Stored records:
^^^^^^^^
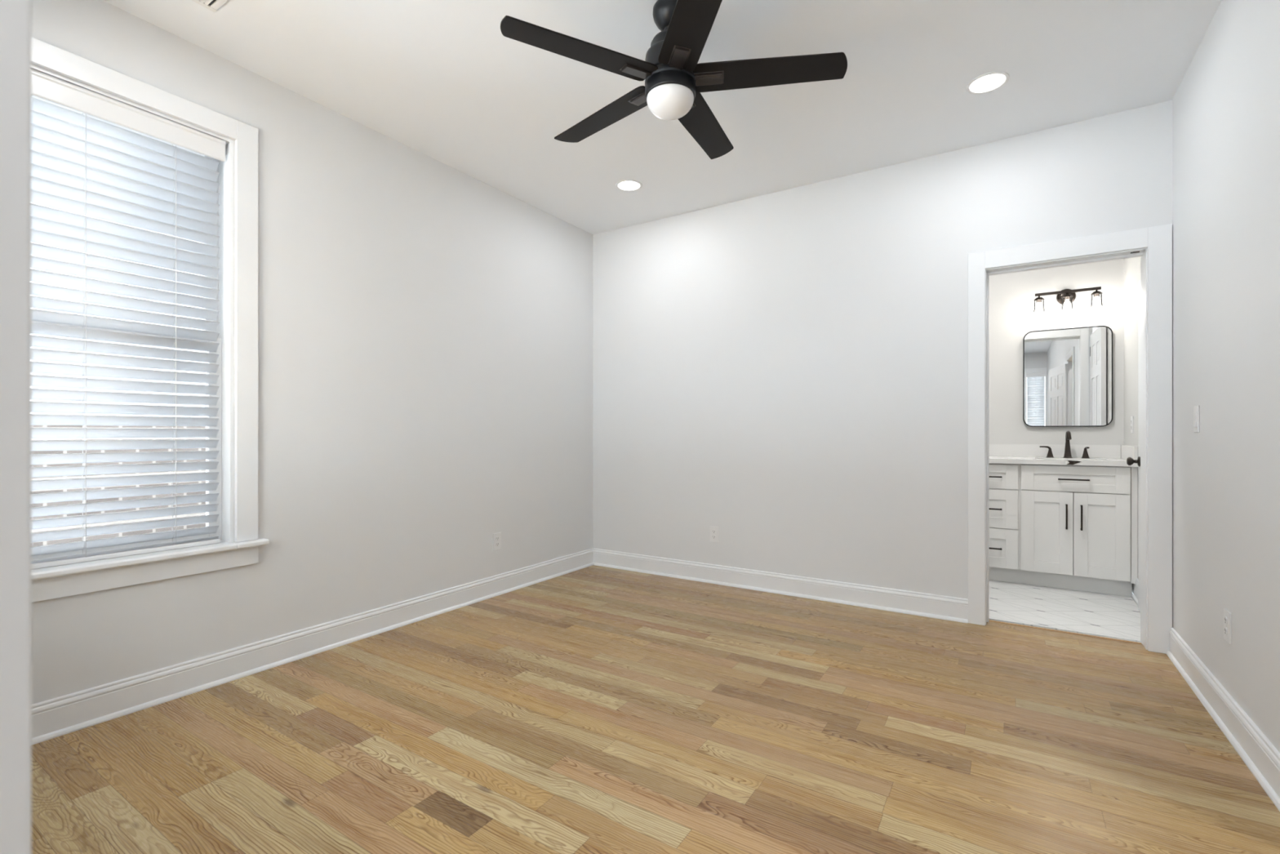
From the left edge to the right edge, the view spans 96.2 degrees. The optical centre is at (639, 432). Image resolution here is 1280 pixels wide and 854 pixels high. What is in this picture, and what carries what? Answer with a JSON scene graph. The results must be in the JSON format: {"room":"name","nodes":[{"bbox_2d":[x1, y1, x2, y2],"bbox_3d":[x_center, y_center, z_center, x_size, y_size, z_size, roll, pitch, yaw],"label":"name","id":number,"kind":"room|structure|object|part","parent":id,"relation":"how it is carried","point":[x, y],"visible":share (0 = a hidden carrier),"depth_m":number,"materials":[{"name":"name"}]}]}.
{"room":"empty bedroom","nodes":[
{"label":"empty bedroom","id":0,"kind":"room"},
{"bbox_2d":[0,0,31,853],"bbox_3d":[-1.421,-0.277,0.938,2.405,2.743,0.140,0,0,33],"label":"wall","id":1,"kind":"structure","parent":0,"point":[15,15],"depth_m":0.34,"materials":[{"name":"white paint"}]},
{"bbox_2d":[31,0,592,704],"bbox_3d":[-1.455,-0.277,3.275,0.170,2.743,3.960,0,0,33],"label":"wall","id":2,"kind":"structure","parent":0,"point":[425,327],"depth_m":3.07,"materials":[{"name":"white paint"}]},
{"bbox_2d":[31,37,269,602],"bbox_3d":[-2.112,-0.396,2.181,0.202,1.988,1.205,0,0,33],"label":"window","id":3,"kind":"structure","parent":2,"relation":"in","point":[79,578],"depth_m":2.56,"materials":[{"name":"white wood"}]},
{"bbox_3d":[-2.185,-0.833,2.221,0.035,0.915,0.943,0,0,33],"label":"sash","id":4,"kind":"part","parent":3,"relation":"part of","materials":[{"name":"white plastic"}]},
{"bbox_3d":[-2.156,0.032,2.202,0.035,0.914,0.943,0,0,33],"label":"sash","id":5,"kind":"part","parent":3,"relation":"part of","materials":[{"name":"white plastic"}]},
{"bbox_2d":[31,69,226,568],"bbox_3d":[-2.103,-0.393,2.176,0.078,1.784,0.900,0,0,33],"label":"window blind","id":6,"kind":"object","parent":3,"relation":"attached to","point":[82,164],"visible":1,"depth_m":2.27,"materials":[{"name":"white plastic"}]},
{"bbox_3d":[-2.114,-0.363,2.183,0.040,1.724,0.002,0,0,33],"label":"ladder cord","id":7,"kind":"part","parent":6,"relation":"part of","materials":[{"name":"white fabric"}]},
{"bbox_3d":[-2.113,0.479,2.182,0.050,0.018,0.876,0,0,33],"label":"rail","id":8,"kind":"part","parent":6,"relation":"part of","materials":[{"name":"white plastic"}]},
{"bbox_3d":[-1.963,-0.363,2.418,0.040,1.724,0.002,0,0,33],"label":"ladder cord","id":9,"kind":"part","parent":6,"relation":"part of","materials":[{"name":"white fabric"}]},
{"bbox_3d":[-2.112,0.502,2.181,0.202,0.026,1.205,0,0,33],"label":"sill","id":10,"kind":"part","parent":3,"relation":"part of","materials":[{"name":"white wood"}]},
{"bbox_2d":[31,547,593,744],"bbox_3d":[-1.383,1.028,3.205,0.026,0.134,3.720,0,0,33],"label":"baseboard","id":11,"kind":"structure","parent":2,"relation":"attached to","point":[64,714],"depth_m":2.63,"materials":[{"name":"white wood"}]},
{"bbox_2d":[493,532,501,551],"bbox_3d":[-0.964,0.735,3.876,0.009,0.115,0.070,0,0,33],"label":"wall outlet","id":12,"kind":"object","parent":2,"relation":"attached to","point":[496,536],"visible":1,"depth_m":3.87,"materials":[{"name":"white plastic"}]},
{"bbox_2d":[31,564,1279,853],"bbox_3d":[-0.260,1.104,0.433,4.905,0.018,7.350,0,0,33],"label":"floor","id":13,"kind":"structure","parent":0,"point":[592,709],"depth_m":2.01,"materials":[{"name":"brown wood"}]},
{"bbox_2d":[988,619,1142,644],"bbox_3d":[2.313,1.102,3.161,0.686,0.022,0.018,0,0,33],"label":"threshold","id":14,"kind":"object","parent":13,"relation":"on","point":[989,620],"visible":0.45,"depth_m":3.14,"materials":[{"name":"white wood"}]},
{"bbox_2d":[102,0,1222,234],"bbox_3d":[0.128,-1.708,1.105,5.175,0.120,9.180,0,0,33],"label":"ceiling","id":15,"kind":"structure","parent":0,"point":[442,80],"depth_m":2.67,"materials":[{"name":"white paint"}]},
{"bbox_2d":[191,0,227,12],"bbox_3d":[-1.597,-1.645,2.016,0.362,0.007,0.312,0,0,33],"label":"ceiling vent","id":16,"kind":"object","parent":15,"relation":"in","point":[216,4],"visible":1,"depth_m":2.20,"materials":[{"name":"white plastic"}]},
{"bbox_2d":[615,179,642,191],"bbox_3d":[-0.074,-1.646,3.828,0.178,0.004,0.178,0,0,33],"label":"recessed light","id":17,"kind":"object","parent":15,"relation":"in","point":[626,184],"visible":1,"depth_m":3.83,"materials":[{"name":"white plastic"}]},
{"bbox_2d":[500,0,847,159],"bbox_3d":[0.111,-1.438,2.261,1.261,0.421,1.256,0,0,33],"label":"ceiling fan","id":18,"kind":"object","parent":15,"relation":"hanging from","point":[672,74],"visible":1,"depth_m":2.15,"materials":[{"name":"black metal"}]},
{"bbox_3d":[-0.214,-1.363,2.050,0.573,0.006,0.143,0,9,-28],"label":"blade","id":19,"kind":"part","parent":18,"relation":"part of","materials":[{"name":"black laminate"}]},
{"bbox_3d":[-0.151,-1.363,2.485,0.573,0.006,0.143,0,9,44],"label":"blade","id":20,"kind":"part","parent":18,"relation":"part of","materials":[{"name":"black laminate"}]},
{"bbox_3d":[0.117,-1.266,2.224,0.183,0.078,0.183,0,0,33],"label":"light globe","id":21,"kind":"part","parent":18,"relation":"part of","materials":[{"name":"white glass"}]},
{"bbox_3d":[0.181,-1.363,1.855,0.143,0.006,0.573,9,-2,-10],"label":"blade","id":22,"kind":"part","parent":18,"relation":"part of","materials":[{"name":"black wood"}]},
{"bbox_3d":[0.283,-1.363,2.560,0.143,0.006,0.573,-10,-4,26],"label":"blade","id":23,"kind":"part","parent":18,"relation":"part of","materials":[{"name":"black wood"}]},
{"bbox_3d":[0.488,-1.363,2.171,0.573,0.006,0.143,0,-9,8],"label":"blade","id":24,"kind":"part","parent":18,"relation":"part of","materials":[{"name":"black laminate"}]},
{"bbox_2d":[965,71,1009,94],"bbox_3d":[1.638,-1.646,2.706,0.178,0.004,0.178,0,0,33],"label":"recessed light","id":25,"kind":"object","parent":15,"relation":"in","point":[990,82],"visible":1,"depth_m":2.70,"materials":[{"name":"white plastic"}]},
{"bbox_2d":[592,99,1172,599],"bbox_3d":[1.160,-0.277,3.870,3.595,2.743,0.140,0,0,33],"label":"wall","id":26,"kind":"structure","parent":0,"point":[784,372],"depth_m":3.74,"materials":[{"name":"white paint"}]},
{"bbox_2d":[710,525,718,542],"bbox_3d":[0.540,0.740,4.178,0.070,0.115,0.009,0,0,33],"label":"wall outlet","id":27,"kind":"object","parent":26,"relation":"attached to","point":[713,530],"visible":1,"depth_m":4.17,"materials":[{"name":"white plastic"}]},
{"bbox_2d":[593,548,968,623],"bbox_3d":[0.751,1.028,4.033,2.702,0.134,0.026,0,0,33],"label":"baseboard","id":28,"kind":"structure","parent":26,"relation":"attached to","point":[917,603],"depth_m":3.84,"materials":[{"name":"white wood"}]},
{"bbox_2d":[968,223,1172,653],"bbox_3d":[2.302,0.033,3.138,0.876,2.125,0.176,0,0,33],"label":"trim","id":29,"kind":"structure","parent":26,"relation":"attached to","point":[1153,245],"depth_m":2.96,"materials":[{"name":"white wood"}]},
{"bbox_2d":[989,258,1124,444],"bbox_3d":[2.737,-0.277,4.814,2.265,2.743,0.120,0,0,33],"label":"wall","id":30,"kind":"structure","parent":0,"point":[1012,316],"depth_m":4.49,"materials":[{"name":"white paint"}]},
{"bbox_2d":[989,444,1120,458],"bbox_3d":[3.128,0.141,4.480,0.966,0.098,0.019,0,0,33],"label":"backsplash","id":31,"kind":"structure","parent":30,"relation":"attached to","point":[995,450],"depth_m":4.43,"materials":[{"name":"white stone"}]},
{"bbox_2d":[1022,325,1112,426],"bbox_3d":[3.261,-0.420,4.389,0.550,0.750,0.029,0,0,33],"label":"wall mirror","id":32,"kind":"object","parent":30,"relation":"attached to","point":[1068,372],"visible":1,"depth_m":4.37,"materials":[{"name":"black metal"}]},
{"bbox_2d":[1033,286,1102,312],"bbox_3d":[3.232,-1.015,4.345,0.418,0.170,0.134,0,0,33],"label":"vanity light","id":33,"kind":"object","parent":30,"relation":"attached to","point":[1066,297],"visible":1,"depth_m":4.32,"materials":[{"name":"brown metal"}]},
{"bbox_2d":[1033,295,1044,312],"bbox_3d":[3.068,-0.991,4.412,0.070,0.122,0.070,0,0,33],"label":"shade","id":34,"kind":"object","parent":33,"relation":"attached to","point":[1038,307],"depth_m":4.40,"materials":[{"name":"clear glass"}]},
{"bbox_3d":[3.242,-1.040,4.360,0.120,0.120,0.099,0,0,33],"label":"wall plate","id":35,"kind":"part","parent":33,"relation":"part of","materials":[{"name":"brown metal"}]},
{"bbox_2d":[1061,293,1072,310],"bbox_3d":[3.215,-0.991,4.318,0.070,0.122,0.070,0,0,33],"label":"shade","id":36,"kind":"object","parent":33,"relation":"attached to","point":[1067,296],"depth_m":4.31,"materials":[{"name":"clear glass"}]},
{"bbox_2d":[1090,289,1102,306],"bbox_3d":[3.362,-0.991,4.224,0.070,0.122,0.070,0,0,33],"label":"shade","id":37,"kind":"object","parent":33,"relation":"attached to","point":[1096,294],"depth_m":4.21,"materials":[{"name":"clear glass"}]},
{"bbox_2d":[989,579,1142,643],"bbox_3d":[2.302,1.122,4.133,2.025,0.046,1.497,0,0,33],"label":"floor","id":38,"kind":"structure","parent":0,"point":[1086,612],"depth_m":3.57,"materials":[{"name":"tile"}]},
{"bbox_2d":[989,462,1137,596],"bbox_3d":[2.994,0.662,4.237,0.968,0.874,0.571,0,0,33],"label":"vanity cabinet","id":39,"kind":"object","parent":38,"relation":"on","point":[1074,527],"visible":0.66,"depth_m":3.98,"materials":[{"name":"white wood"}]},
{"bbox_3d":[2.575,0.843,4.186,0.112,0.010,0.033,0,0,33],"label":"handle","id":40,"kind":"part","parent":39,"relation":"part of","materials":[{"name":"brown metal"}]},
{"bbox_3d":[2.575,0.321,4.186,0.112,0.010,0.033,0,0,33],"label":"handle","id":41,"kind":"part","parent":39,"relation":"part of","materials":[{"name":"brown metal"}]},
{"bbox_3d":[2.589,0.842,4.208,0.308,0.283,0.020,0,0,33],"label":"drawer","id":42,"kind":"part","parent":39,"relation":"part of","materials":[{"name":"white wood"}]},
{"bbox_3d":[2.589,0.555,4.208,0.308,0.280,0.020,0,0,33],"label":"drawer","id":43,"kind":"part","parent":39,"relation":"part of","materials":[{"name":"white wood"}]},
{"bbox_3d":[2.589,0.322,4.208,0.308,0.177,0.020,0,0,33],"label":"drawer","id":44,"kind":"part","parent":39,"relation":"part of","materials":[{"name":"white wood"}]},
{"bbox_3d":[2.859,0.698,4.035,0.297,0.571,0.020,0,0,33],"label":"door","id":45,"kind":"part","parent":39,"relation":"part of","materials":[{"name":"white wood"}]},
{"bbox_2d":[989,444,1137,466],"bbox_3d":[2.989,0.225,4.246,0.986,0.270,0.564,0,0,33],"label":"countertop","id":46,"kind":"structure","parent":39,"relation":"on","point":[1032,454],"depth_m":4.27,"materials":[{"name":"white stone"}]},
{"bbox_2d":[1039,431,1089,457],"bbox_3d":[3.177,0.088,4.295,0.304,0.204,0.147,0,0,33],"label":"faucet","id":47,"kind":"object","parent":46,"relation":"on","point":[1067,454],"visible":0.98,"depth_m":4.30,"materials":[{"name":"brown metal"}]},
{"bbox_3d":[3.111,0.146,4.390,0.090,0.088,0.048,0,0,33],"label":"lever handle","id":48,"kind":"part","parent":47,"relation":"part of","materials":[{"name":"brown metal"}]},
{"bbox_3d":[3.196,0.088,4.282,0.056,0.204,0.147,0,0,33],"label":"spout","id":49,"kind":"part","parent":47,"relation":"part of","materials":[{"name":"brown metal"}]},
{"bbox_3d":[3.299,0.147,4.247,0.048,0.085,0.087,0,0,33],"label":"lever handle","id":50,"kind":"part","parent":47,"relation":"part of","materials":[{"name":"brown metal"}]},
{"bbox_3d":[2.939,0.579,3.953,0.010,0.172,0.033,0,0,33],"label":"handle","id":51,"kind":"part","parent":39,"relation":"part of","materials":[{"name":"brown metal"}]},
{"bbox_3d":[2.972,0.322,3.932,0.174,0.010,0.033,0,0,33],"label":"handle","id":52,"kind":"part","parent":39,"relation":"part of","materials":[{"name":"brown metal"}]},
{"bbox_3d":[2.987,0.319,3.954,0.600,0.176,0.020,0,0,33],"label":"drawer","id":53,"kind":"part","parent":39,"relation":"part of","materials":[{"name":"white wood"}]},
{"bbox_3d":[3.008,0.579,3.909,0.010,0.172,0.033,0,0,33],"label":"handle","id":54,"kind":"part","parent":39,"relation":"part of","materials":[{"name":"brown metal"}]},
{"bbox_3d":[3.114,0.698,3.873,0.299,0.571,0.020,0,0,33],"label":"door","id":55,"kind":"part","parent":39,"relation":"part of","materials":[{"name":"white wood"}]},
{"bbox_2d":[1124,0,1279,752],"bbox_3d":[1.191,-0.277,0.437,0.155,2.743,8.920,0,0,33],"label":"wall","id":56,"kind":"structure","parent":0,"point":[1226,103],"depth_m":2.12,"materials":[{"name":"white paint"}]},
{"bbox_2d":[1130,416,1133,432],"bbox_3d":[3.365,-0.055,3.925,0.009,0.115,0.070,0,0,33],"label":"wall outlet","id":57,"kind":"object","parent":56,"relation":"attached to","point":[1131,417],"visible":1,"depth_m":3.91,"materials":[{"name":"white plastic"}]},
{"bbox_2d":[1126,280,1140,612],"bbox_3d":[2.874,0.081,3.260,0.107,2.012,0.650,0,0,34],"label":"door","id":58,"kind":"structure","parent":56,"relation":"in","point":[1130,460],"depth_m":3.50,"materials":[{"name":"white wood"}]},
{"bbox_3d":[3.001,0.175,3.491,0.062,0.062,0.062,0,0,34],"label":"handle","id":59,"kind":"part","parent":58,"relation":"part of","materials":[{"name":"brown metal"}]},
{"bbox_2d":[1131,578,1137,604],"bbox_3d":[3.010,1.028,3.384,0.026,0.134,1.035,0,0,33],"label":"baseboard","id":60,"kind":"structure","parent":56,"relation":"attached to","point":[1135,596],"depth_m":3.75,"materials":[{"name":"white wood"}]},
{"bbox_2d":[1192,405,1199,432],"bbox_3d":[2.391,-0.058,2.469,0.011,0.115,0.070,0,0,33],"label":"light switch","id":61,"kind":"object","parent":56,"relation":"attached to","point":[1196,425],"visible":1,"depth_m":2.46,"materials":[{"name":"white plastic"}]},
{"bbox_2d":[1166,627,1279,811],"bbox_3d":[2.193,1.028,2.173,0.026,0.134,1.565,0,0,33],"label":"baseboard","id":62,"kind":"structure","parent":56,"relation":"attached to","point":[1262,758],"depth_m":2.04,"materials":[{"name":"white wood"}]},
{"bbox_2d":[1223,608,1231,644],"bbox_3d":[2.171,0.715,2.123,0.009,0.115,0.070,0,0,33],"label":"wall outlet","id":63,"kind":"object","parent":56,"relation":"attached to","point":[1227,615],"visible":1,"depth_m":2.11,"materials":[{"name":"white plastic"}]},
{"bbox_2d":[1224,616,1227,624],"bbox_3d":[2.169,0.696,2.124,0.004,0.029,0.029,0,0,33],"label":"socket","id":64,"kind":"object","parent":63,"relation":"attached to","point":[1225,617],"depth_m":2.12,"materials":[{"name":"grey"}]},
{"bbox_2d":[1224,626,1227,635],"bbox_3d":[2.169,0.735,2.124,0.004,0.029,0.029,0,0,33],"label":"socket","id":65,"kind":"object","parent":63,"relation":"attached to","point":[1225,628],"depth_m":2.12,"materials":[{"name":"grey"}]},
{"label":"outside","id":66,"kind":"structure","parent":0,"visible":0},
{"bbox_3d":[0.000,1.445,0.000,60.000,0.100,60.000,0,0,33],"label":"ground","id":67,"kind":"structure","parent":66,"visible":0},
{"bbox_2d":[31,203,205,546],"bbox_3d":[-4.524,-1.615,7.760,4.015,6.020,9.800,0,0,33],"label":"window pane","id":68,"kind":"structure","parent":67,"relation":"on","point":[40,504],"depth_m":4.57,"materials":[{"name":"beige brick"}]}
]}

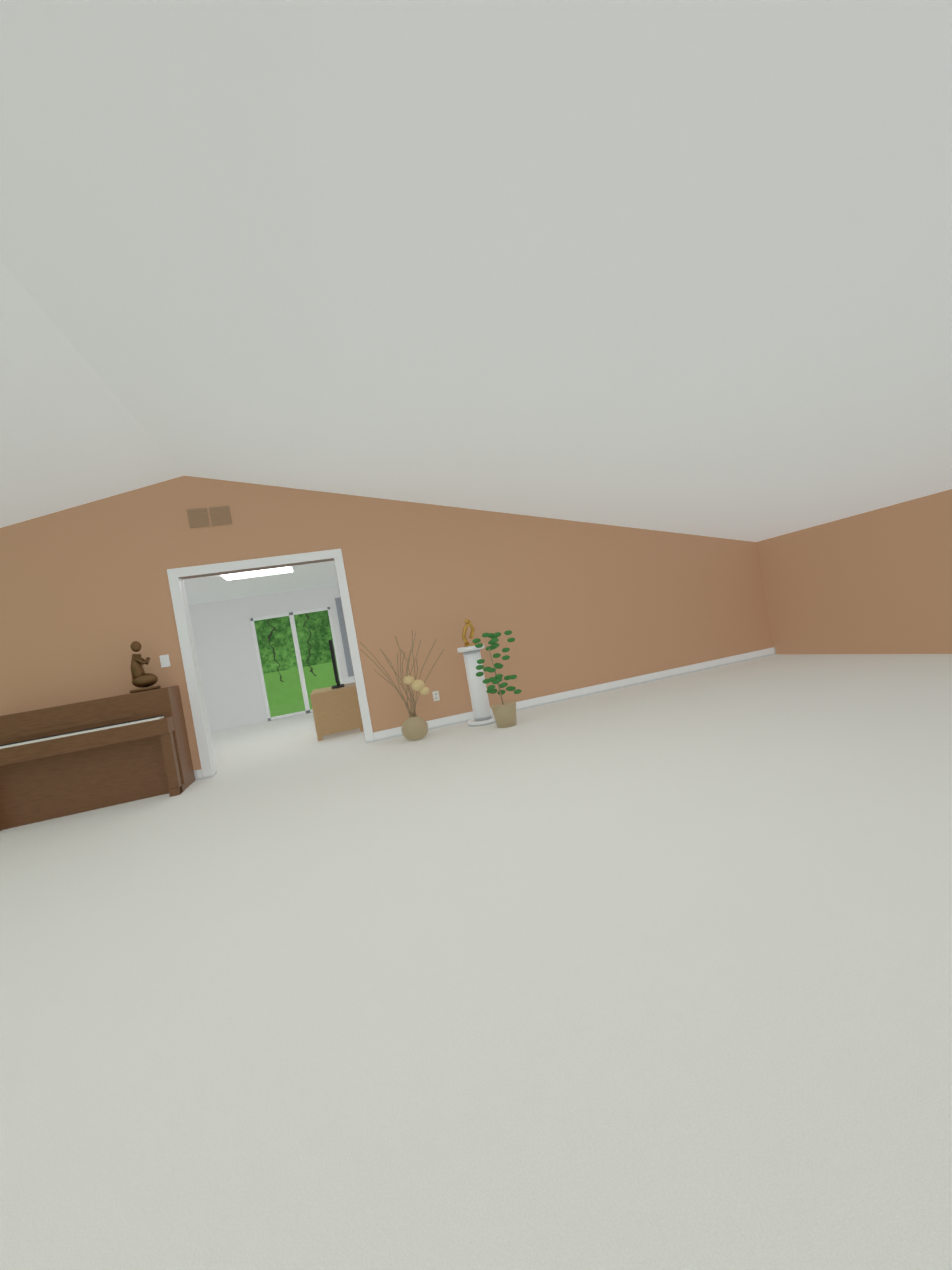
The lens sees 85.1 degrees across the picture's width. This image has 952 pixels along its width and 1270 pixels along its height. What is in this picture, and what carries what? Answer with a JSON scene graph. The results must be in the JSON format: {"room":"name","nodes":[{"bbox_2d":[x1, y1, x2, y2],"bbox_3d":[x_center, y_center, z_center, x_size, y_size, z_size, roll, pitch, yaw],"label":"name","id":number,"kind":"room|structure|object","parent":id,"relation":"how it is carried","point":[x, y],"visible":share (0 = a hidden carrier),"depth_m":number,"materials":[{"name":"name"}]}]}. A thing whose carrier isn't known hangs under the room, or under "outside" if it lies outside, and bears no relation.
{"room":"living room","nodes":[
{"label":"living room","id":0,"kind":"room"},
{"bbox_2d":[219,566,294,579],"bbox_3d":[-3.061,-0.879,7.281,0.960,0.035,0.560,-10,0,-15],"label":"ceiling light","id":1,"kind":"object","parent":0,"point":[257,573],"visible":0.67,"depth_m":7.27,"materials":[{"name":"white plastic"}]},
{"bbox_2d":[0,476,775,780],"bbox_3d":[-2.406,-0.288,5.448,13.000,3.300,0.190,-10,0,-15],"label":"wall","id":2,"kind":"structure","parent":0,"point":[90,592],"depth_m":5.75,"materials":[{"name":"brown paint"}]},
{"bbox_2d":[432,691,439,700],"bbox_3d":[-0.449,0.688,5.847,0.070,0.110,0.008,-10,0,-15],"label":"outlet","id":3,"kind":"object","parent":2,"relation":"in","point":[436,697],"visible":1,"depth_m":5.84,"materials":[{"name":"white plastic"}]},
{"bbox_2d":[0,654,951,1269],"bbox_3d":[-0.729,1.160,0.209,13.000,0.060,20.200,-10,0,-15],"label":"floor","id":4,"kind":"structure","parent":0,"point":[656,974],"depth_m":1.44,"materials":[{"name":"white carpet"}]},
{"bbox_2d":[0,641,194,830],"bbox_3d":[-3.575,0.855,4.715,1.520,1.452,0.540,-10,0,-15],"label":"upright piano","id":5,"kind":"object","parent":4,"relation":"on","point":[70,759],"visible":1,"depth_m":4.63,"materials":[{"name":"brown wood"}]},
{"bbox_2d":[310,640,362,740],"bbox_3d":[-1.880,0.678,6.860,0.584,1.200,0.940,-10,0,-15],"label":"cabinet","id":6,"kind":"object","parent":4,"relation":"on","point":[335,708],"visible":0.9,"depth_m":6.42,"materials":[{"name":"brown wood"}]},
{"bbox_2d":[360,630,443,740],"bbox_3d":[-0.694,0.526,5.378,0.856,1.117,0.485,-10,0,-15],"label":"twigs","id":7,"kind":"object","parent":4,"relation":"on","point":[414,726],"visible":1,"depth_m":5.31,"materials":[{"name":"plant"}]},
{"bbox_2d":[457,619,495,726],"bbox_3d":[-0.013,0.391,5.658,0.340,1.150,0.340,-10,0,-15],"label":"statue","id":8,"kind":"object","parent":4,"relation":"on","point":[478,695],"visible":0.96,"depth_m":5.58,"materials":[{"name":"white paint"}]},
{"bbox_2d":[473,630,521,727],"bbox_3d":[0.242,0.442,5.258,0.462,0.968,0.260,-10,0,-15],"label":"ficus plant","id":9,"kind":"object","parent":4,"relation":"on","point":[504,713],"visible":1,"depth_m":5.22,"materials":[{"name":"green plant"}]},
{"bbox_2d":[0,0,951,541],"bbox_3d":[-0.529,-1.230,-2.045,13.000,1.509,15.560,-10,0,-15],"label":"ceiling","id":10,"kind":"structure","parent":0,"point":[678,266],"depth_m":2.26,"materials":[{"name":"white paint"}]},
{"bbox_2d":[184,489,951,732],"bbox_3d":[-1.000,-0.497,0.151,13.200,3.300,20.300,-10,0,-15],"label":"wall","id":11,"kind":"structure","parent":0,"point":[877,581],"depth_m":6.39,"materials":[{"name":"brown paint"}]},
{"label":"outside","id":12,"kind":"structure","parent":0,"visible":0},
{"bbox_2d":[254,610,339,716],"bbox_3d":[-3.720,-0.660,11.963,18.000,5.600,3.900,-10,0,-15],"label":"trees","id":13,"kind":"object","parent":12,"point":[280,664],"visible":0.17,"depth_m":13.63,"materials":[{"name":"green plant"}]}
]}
^^^^^^^^
Copy task for the entries above: every line with the string "sash".

{"bbox_3d":[-2.185,-0.833,2.221,0.035,0.915,0.943,0,0,33],"label":"sash","id":4,"kind":"part","parent":3,"relation":"part of","materials":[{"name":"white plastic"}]},
{"bbox_3d":[-2.156,0.032,2.202,0.035,0.914,0.943,0,0,33],"label":"sash","id":5,"kind":"part","parent":3,"relation":"part of","materials":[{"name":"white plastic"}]},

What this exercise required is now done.